→ **Recorded information**
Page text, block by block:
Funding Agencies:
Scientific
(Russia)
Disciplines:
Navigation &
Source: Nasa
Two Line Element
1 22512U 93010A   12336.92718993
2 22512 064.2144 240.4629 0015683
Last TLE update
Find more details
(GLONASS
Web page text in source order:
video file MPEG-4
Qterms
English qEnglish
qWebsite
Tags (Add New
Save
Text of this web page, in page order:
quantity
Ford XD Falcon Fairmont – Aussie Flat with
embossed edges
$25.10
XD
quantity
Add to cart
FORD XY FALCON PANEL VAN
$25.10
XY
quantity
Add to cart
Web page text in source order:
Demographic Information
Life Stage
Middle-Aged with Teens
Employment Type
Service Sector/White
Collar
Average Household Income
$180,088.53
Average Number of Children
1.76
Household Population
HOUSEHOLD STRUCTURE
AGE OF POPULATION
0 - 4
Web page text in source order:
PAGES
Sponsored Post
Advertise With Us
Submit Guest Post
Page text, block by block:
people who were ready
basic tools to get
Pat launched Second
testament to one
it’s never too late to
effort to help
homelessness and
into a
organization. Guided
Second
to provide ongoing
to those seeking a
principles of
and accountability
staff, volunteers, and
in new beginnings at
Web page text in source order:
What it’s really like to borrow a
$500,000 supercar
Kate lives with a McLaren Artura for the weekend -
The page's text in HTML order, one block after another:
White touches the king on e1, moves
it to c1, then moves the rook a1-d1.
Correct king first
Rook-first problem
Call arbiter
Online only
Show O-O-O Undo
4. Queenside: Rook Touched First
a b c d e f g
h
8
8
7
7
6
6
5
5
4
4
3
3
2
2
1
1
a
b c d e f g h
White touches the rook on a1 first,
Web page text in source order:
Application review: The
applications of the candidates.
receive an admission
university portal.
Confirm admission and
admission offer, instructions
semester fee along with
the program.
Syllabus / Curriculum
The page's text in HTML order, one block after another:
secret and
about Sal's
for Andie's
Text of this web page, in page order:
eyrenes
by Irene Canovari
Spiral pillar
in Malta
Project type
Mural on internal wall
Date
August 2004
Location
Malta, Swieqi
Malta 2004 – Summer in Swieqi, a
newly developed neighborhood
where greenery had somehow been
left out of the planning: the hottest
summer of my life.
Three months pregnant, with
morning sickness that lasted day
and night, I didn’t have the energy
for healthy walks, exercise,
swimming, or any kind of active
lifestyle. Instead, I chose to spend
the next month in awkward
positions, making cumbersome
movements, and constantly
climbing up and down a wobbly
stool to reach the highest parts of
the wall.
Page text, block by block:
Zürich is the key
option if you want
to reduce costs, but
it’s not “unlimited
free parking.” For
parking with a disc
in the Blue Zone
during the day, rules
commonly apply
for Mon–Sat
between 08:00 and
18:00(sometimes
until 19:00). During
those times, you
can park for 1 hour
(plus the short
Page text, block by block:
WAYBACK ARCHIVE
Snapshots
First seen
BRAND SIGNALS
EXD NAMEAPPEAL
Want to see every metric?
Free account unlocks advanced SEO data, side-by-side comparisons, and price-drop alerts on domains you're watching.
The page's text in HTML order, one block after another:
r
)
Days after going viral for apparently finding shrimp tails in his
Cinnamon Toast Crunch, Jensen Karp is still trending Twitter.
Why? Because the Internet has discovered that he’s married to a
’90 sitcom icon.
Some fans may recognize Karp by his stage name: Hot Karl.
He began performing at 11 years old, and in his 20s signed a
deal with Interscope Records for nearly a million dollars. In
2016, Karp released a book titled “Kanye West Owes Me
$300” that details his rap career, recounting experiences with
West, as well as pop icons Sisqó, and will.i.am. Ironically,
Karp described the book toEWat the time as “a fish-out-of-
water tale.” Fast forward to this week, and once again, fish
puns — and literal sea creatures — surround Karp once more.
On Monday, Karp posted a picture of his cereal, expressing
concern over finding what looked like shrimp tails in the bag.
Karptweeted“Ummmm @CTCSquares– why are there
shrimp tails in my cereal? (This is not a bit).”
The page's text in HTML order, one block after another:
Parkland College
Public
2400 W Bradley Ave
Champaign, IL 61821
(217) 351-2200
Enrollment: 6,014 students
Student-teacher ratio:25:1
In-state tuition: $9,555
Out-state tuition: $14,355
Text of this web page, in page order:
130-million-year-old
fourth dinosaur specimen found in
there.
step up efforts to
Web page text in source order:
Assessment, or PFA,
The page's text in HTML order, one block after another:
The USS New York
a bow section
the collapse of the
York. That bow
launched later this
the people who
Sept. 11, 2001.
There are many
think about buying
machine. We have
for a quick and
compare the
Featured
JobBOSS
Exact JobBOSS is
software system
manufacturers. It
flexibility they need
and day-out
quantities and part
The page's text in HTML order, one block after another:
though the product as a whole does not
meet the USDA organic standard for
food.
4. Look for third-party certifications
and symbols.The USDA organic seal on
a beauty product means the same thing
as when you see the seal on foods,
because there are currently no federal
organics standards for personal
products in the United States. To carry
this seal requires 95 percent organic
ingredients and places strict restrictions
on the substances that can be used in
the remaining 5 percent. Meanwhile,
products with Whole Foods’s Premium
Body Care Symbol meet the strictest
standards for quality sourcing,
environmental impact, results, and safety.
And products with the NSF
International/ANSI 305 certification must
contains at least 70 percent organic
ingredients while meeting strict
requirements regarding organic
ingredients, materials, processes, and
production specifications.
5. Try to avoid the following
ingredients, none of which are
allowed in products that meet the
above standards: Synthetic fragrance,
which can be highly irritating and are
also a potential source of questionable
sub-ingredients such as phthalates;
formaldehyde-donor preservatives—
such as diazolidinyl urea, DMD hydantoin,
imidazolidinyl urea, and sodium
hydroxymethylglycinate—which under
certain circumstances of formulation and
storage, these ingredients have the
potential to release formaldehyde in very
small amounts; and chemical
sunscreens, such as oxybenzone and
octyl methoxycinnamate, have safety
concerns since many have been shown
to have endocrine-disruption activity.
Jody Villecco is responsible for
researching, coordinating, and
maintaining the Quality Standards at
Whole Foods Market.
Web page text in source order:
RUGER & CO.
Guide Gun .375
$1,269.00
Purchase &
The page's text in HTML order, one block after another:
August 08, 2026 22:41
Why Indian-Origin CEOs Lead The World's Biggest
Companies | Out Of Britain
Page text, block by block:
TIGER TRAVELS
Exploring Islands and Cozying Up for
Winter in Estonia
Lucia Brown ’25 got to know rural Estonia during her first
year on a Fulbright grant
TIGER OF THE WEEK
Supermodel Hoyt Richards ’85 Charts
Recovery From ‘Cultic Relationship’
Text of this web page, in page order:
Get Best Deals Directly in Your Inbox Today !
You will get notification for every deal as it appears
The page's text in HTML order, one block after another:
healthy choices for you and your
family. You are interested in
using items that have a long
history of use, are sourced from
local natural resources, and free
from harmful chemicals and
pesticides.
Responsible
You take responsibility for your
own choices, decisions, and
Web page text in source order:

→ **Goal of the exercise**
Make a word-for-word copy of the records.

→ **Response to this task**
Page text, block by block:
Funding Agencies:
Scientific
(Russia)
Disciplines:
Navigation &
Source: Nasa
Two Line Element
1 22512U 93010A   12336.92718993
2 22512 064.2144 240.4629 0015683
Last TLE update
Find more details
(GLONASS
Web page text in source order:
video file MPEG-4
Qterms
English qEnglish
qWebsite
Tags (Add New
Save
Text of this web page, in page order:
quantity
Ford XD Falcon Fairmont – Aussie Flat with
embossed edges
$25.10
XD
quantity
Add to cart
FORD XY FALCON PANEL VAN
$25.10
XY
quantity
Add to cart
Web page text in source order:
Demographic Information
Life Stage
Middle-Aged with Teens
Employment Type
Service Sector/White
Collar
Average Household Income
$180,088.53
Average Number of Children
1.76
Household Population
HOUSEHOLD STRUCTURE
AGE OF POPULATION
0 - 4
Web page text in source order:
PAGES
Sponsored Post
Advertise With Us
Submit Guest Post
Page text, block by block:
people who were ready
basic tools to get
Pat launched Second
testament to one
it’s never too late to
effort to help
homelessness and
into a
organization. Guided
Second
to provide ongoing
to those seeking a
principles of
and accountability
staff, volunteers, and
in new beginnings at
Web page text in source order:
What it’s really like to borrow a
$500,000 supercar
Kate lives with a McLaren Artura for the weekend -
The page's text in HTML order, one block after another:
White touches the king on e1, moves
it to c1, then moves the rook a1-d1.
Correct king first
Rook-first problem
Call arbiter
Online only
Show O-O-O Undo
4. Queenside: Rook Touched First
a b c d e f g
h
8
8
7
7
6
6
5
5
4
4
3
3
2
2
1
1
a
b c d e f g h
White touches the rook on a1 first,
Web page text in source order:
Application review: The
applications of the candidates.
receive an admission
university portal.
Confirm admission and
admission offer, instructions
semester fee along with
the program.
Syllabus / Curriculum
The page's text in HTML order, one block after another:
secret and
about Sal's
for Andie's
Text of this web page, in page order:
eyrenes
by Irene Canovari
Spiral pillar
in Malta
Project type
Mural on internal wall
Date
August 2004
Location
Malta, Swieqi
Malta 2004 – Summer in Swieqi, a
newly developed neighborhood
where greenery had somehow been
left out of the planning: the hottest
summer of my life.
Three months pregnant, with
morning sickness that lasted day
and night, I didn’t have the energy
for healthy walks, exercise,
swimming, or any kind of active
lifestyle. Instead, I chose to spend
the next month in awkward
positions, making cumbersome
movements, and constantly
climbing up and down a wobbly
stool to reach the highest parts of
the wall.
Page text, block by block:
Zürich is the key
option if you want
to reduce costs, but
it’s not “unlimited
free parking.” For
parking with a disc
in the Blue Zone
during the day, rules
commonly apply
for Mon–Sat
between 08:00 and
18:00(sometimes
until 19:00). During
those times, you
can park for 1 hour
(plus the short
Page text, block by block:
WAYBACK ARCHIVE
Snapshots
First seen
BRAND SIGNALS
EXD NAMEAPPEAL
Want to see every metric?
Free account unlocks advanced SEO data, side-by-side comparisons, and price-drop alerts on domains you're watching.
The page's text in HTML order, one block after another:
r
)
Days after going viral for apparently finding shrimp tails in his
Cinnamon Toast Crunch, Jensen Karp is still trending Twitter.
Why? Because the Internet has discovered that he’s married to a
’90 sitcom icon.
Some fans may recognize Karp by his stage name: Hot Karl.
He began performing at 11 years old, and in his 20s signed a
deal with Interscope Records for nearly a million dollars. In
2016, Karp released a book titled “Kanye West Owes Me
$300” that details his rap career, recounting experiences with
West, as well as pop icons Sisqó, and will.i.am. Ironically,
Karp described the book toEWat the time as “a fish-out-of-
water tale.” Fast forward to this week, and once again, fish
puns — and literal sea creatures — surround Karp once more.
On Monday, Karp posted a picture of his cereal, expressing
concern over finding what looked like shrimp tails in the bag.
Karptweeted“Ummmm @CTCSquares– why are there
shrimp tails in my cereal? (This is not a bit).”
The page's text in HTML order, one block after another:
Parkland College
Public
2400 W Bradley Ave
Champaign, IL 61821
(217) 351-2200
Enrollment: 6,014 students
Student-teacher ratio:25:1
In-state tuition: $9,555
Out-state tuition: $14,355
Text of this web page, in page order:
130-million-year-old
fourth dinosaur specimen found in
there.
step up efforts to
Web page text in source order:
Assessment, or PFA,
The page's text in HTML order, one block after another:
The USS New York
a bow section
the collapse of the
York. That bow
launched later this
the people who
Sept. 11, 2001.
There are many
think about buying
machine. We have
for a quick and
compare the
Featured
JobBOSS
Exact JobBOSS is
software system
manufacturers. It
flexibility they need
and day-out
quantities and part
The page's text in HTML order, one block after another:
though the product as a whole does not
meet the USDA organic standard for
food.
4. Look for third-party certifications
and symbols.The USDA organic seal on
a beauty product means the same thing
as when you see the seal on foods,
because there are currently no federal
organics standards for personal
products in the United States. To carry
this seal requires 95 percent organic
ingredients and places strict restrictions
on the substances that can be used in
the remaining 5 percent. Meanwhile,
products with Whole Foods’s Premium
Body Care Symbol meet the strictest
standards for quality sourcing,
environmental impact, results, and safety.
And products with the NSF
International/ANSI 305 certification must
contains at least 70 percent organic
ingredients while meeting strict
requirements regarding organic
ingredients, materials, processes, and
production specifications.
5. Try to avoid the following
ingredients, none of which are
allowed in products that meet the
above standards: Synthetic fragrance,
which can be highly irritating and are
also a potential source of questionable
sub-ingredients such as phthalates;
formaldehyde-donor preservatives—
such as diazolidinyl urea, DMD hydantoin,
imidazolidinyl urea, and sodium
hydroxymethylglycinate—which under
certain circumstances of formulation and
storage, these ingredients have the
potential to release formaldehyde in very
small amounts; and chemical
sunscreens, such as oxybenzone and
octyl methoxycinnamate, have safety
concerns since many have been shown
to have endocrine-disruption activity.
Jody Villecco is responsible for
researching, coordinating, and
maintaining the Quality Standards at
Whole Foods Market.
Web page text in source order:
RUGER & CO.
Guide Gun .375
$1,269.00
Purchase &
The page's text in HTML order, one block after another:
August 08, 2026 22:41
Why Indian-Origin CEOs Lead The World's Biggest
Companies | Out Of Britain
Page text, block by block:
TIGER TRAVELS
Exploring Islands and Cozying Up for
Winter in Estonia
Lucia Brown ’25 got to know rural Estonia during her first
year on a Fulbright grant
TIGER OF THE WEEK
Supermodel Hoyt Richards ’85 Charts
Recovery From ‘Cultic Relationship’
Text of this web page, in page order:
Get Best Deals Directly in Your Inbox Today !
You will get notification for every deal as it appears
The page's text in HTML order, one block after another:
healthy choices for you and your
family. You are interested in
using items that have a long
history of use, are sourced from
local natural resources, and free
from harmful chemicals and
pesticides.
Responsible
You take responsibility for your
own choices, decisions, and
Web page text in source order:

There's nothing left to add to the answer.